ST. GEORGE – It’s that time of year again when fireworks welcome in the New Year and furry friends can easily become frightened by the sights and sounds overhead.
And while this time of year tends to lack the restrictions that come with the summer season, there are nonetheless a few things to still keep in mind while enjoying a pyrotechnic welcome to 2017.
In addition to some general guidelines, some consideration to pets needs to be given as our four-legged companions tend to react to the thunderous boom of fireworks as if it were the start of the apocalypse.
A quick fireworks guide
Under Utah law, fireworks can be shot off from Dec. 29-31. The general time allowed for setting off fireworks is 11 a.m. to 11 p.m. on Dec. 29 and 30, and 11 a.m. on Dec. 31 to 1 a.m. Jan. 1.
Children under 16 are not to handle or light fireworks, and adults mixing fireworks while impaired by alcohol or drugs is not only stupid, it’s illegal.
Fireworks that are not allowed under state law include: fire crackers, M-80’s, cherry bombs, bottle rockets, Roman candles, single or reloadable mortars and ground salutes. These and similar items that contain 500 grams of pyrotechnic material are also a no-no.

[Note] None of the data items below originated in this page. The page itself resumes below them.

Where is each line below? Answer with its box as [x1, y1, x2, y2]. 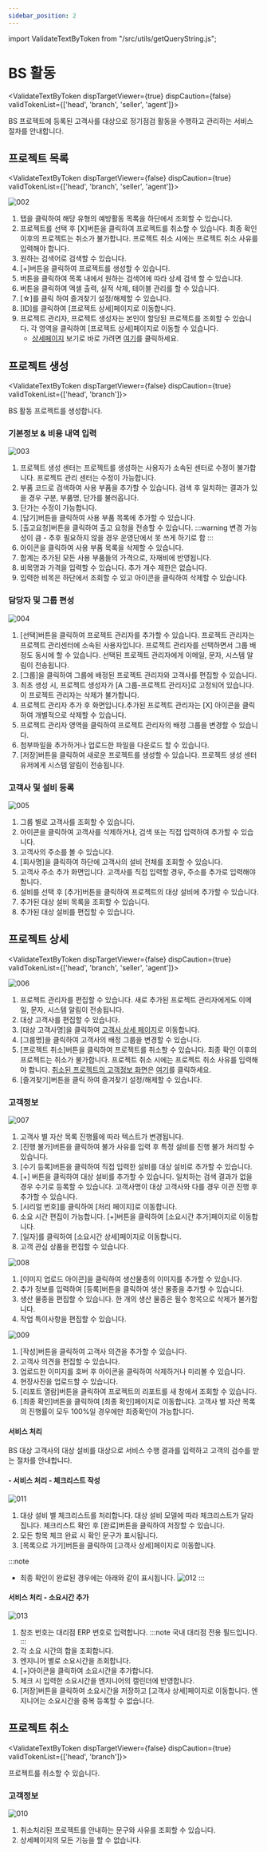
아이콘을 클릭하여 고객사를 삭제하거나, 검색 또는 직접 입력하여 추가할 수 [19, 827, 239, 837]
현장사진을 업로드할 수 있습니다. [19, 1376, 118, 1387]
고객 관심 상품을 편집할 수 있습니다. [19, 1242, 129, 1252]
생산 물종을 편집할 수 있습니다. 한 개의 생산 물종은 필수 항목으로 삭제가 [19, 1294, 237, 1304]
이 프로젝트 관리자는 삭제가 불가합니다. [19, 690, 139, 699]
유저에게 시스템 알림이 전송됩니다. [19, 760, 125, 770]
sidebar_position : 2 [8, 11, 77, 20]
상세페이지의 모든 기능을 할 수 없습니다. [19, 1835, 142, 1845]
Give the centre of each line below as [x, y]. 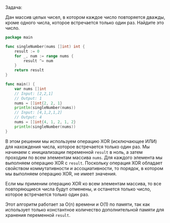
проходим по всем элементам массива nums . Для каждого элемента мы [84, 157]
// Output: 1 [28, 98]
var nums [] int [30, 89]
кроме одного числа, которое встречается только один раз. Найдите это [84, 23]
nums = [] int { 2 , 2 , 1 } [38, 103]
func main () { [20, 84]
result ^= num [38, 61]
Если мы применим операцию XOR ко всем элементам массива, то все [83, 183]
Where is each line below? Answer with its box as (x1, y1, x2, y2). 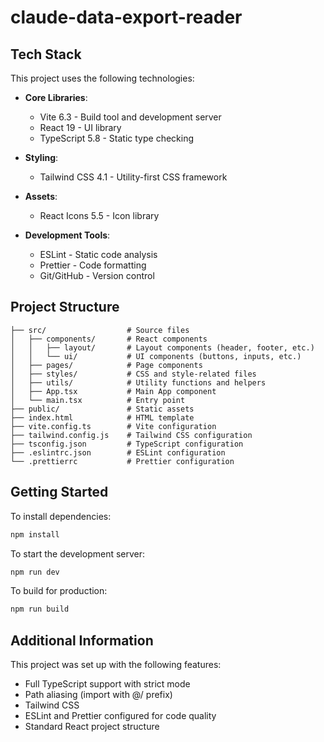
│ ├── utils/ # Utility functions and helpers (10, 377, 267, 388)
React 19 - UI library (39, 122, 122, 133)
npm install (10, 529, 60, 540)
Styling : (24, 152, 59, 163)
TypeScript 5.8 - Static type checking (39, 132, 195, 144)
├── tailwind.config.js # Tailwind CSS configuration (10, 430, 253, 440)
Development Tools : (24, 229, 111, 241)
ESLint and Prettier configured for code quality (24, 710, 217, 722)
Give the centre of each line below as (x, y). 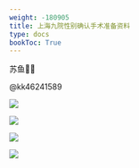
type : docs (29, 34)
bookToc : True (36, 42)
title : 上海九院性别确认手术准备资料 (70, 26)
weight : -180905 (39, 17)
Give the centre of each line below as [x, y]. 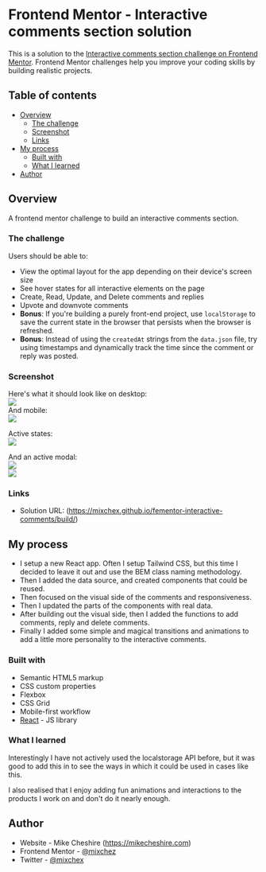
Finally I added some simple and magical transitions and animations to [134, 631]
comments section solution [100, 31]
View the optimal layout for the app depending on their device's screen [136, 271]
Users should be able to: [48, 255]
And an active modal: [43, 457]
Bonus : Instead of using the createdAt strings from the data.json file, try [139, 339]
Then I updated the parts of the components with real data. [116, 605]
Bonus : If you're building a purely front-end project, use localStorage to [138, 313]
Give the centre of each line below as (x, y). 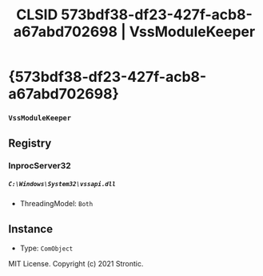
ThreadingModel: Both (56, 204)
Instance (31, 229)
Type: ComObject (46, 248)
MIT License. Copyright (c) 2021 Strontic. (76, 264)
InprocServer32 (40, 166)
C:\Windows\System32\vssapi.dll (62, 185)
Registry (30, 143)
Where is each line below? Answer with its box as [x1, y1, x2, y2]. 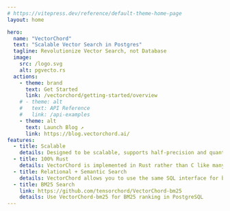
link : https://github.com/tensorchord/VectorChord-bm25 [19, 187, 183, 195]
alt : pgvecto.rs [19, 66, 66, 74]
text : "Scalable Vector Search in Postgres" [13, 42, 142, 48]
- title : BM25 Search [13, 181, 75, 188]
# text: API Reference [19, 105, 90, 112]
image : [13, 54, 32, 61]
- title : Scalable [13, 143, 66, 150]
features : [7, 137, 36, 143]
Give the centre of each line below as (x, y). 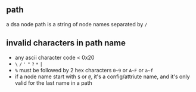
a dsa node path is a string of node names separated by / (77, 24)
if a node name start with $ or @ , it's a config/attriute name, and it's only (102, 76)
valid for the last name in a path (53, 82)
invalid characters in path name (66, 43)
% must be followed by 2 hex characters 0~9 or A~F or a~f (84, 70)
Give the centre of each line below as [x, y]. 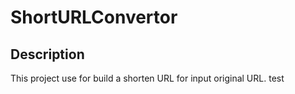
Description [47, 54]
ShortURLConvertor [94, 17]
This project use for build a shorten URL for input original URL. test [147, 78]
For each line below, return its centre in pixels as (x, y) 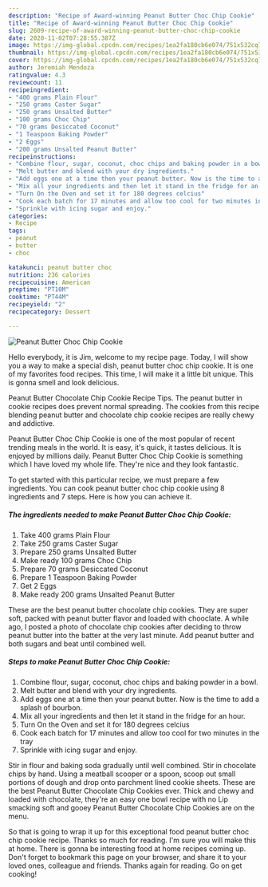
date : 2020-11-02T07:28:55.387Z (62, 38)
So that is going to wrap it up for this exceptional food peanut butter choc (129, 831)
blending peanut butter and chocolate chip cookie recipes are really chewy (131, 415)
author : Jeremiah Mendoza (51, 68)
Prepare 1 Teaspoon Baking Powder (78, 577)
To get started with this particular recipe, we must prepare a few (114, 479)
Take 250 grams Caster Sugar (69, 543)
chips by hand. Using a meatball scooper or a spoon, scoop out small (122, 774)
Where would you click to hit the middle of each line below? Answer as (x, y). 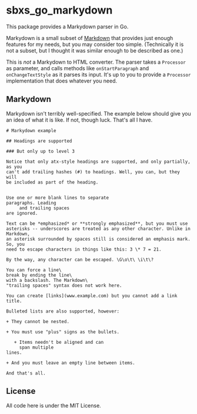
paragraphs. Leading (31, 203)
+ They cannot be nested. (38, 321)
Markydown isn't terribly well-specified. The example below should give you (98, 113)
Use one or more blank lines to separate (58, 198)
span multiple (36, 347)
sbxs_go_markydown (59, 10)
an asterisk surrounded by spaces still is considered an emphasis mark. (98, 239)
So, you (16, 244)
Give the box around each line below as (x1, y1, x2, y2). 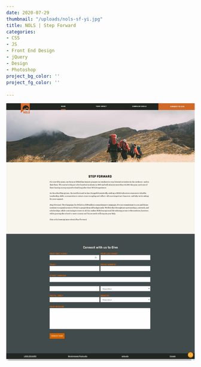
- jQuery (6, 54, 28, 60)
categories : (6, 29, 36, 35)
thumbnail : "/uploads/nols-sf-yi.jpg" (6, 16, 103, 22)
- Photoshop (6, 67, 36, 73)
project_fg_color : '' (6, 79, 60, 85)
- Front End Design (6, 48, 55, 54)
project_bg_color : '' (6, 73, 60, 79)
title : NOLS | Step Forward (6, 22, 77, 28)
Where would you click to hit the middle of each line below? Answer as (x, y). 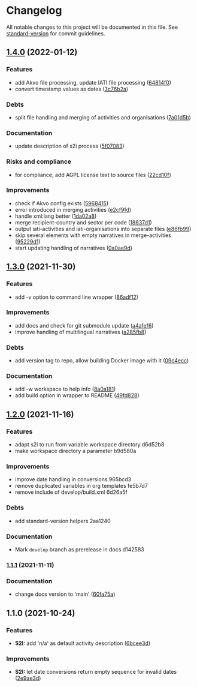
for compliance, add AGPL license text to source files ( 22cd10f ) (93, 175)
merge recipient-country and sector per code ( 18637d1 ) (84, 222)
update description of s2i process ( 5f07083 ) (69, 146)
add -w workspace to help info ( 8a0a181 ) (65, 389)
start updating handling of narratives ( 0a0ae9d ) (74, 248)
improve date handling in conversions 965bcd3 (73, 479)
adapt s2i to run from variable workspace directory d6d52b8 (90, 445)
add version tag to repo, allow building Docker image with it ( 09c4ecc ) (102, 361)
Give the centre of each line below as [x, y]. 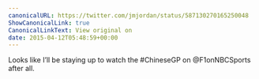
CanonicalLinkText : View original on [70, 30]
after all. [22, 69]
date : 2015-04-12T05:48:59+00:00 [63, 38]
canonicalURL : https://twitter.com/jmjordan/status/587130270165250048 [128, 15]
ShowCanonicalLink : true [49, 23]
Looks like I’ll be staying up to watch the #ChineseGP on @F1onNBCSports [129, 60]
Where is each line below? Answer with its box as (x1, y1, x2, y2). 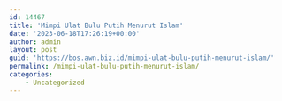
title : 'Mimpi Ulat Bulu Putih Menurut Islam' (9, 21, 184, 30)
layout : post (9, 46, 57, 54)
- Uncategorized (25, 78, 86, 87)
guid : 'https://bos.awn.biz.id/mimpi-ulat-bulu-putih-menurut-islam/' (9, 54, 275, 62)
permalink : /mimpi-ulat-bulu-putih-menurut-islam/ (9, 62, 200, 71)
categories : (9, 70, 53, 79)
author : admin (9, 37, 62, 47)
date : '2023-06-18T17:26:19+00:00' (9, 29, 141, 38)
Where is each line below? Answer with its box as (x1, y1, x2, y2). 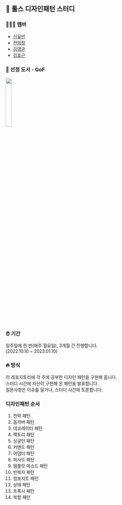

Using illegal fireworks in Utah could result in a class B misdemeanor under state law, as well as a possible violation of municipal or county ordinances if applicable. A class B misdemeanor can come with a fine of up to $1,000.
Should fireworks cause a fire, individuals involved could be subject to paying for the damage that results.
Other safety precautions to consider:
- Keeping a bucket of water or hose nearby.
- Wearing safety glasses.
- Keeping people who aren’t lighting fireworks a safe distance away.
- Keeping unused fireworks out of the general area where you are lighting fireworks.
- It is also recommended to not light fireworks if it’s windy.
- Do not point fireworks in the direction of people or animals. (If you don’t understand why this is a bad idea, please refrain from fireworks use from this point onward.)
For those who want to enjoy a massive fireworks display in southwest Utah, Washington City will be blasting off fireworks for New Year’s Eve. Leading up to the fireworks show will be a New Year’s Eve masquerade party at the Washington City Community Center from 6 p.m. to 12 a.m, featuring DJ Lex and DL Spinz.
Additional details can be found on the event’s Facebook page.
Preventing Fido’s pyrotechnic panic
Loud bangs and booms will commonly send a cat into hiding while a dog will do its best to escape the noises altogether. Fido will start running and keep running. A dog in St. George could end up in Washington or Santa Clara. These pets can get lost and, ultimately, end up in the custody of area animal shelters. Some dogs may not be so lucky due to potentially being injured or killed in traffic.
Following the 2016 Independence Day weekend, over 20 pets were picked up in St. George alone, according to a Facebook post from the St. George Animal Shelter. While at least half of those lost pets were reunited with owners by July 8, the shelter reported that well over 20 reports of missing pets had come its way during that time.
Tips for pet owners
As a way to help pets cope with the coming onslaught of fireworks, Best Friends Animal Society posted a list of tips on its website suggesting ways to help pets stay home, safe and comfortable:
- Bring all pets indoors whenever neighborhood fireworks displays are likely. Secure dogs in a quiet room, close curtains and play music or turn on the television to drown out the frightening sounds.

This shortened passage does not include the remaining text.